その後、何度も楽泉園に通いました。谺さんをはじめ、鈴木幸次さん、浅井あいさん、鈴木時治さん、中原弘さん、沢田五郎さん、桜井哲夫さん、多くの元患者さんとの出会い、そして別れがありました。
2005年、谺さんたちや「ともに生きる会」の人たちと韓国ソロクト療養所も訪問しました。釜山の街で、豪放磊落に盃を交わし、夜遅くまで将来の展望を語っていた谺さんの姿がつい昨日のことの様に思い出されます。まさに国境を越えた運動家であり、「人間回復」裁判をたたかい勝利へと導いた緻密な理論家でもあった谺さん。詩人・文学者として、そして日本共産党員として、とてつもなく「人間の器の大きい」人でした。

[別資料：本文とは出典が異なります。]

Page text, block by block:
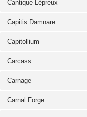
Cantique Lépreux
Capitis Damnare
Capitollium
Carcass
Carnage
Carnal Forge
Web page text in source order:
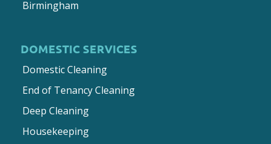
Birmingham
DOMESTIC SERVICES
Domestic Cleaning
End of Tenancy Cleaning
Deep Cleaning
Housekeeping
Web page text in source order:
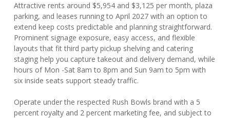
Attractive rents around $5,954 and $3,125 per month, plaza
parking, and leases running to April 2027 with an option to
extend keep costs predictable and planning straightforward.
Prominent signage exposure, easy access, and flexible
layouts that fit third party pickup shelving and catering
staging help you capture takeout and delivery demand, while
hours of Mon -Sat 8am to 8pm and Sun 9am to 5pm with
six inside seats support steady traffic.
Operate under the respected Rush Bowls brand with a 5
percent royalty and 2 percent marketing fee, and subject to
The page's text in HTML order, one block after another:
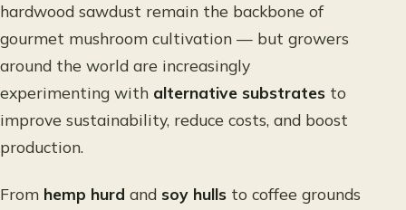
hardwood sawdust remain the backbone of
gourmet mushroom cultivation — but growers
around the world are increasingly
experimenting with alternative substrates to
improve sustainability, reduce costs, and boost
production.
From hemp hurd and soy hulls to coffee grounds

私は4年前に県議会議員となり、厚生文化常任委員会や一般質問で、ハンセン病問題を取り上げてきました。ハンセン病問題の全面解決へ向けて、療養所のある県としての責任をはたすべきではないかと、医療看護の充実を国に働き掛けるとともに、強制隔離など県の誤った政策を検証するための委員会の設置や資料の収集・保存・活用を再三求めました。県立文書館に行って調べたりもしました。伊藤祐司県議も当局を追及し、ついに県は、専従チームをつくって資料の収集にあたり、今年3月「群馬県ハンセン病行政資料調査報告書」を出すまでに至りました。
こうした前進面はあるものの、谺さんの提唱した「人権のふるさと」としての療養所へ、入所者の思いや苦しみ、悲しみに寄り添い、最後の一人までの在園保障と名誉回復、差別と偏見克服の取り組みは道半ばです。ハンセン病問題基本法の完全実施に向けた運動のさらなる発展が求められています。

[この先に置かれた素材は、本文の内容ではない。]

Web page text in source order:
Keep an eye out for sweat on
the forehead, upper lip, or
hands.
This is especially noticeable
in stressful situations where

私は、ハンセン病市民学会にここ数年、毎年参加し、各地の療養所を訪れ、元患者や支援する会の人たちとも交流してきました。昨年の草津での市民学会期間中に谺さんが息を引き取られ、帰らぬ人となりました。奇しくも熊本判決のあった5月11日。霊安室の棺の中で眠る谺さんが「俺はすべてやりきったぞ、あとは任せたぞ」と語りかけているように私は感じました。
昨年、重監房資料館がオープンしました。重監房復元の取り組みでは、高崎高島屋前で2003年9月、谺さんは「10万筆集めるんだ」と自ら署名運動の先頭に立ちました。こうしたたたかいなくして、重監房の復元はなかったといえます。その完成まで見届けた谺さん。今年の市民学会に谺さんの姿はありませんでしたが、その遺志はしっかりと受け継がれていると確信します。

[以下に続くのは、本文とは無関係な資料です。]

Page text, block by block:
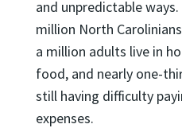
and unpredictable
million North
a million adults live in
food, and nearly one-
still having difficulty
expenses.
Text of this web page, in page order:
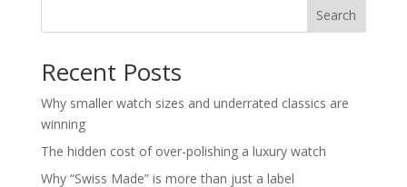
Search
Recent Posts
Why smaller watch sizes and underrated classics are
winning
The hidden cost of over-polishing a luxury watch
Why “Swiss Made” is more than just a label
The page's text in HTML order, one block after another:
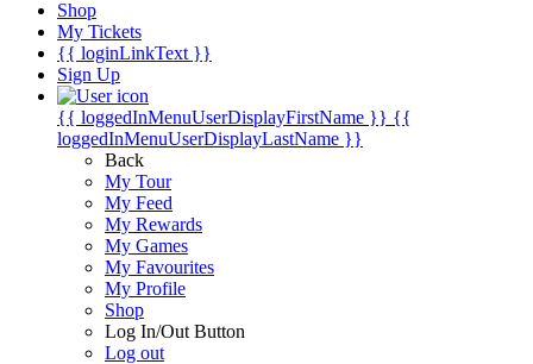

戦後70年の今年、戦争か平和かの重大な岐路に立たされています。戦後最悪ともいえる安倍政権のもとで、憲法9条を踏みにじり、アメリカと一緒に海外で戦争する国づくりが進められています。戦争は最大の人権侵害です。沖縄県辺野古への米軍新基地建設の強行、原発再稼働、TPP推進、社会保障切り捨てと一体の消費税増税。平和と民主主義を破壊し、国民生活を犠牲にする暴走を断じて許すわけにはいきません。
群馬では、まもなく県知事選挙がはじまります。憲法を暮らしに生かす県政の会の萩原貞夫予定候補が連日奮闘しています。ハンセン病問題の全面的解決、栗生楽泉園を人権のふるさとに、こうした谺さんの願い、遺志を実現するためにも大事な選挙です。ぜひ勝ち抜いていきたい。
最後に、本日のつどいを主催された栗生楽泉園自治会及び群馬ハンセン病訴訟を支援し、ともに生きる会のみなさん、並びにご参列のみなさんのご健勝を祈念申し上げ、ごあいさつにかえさせていただきます。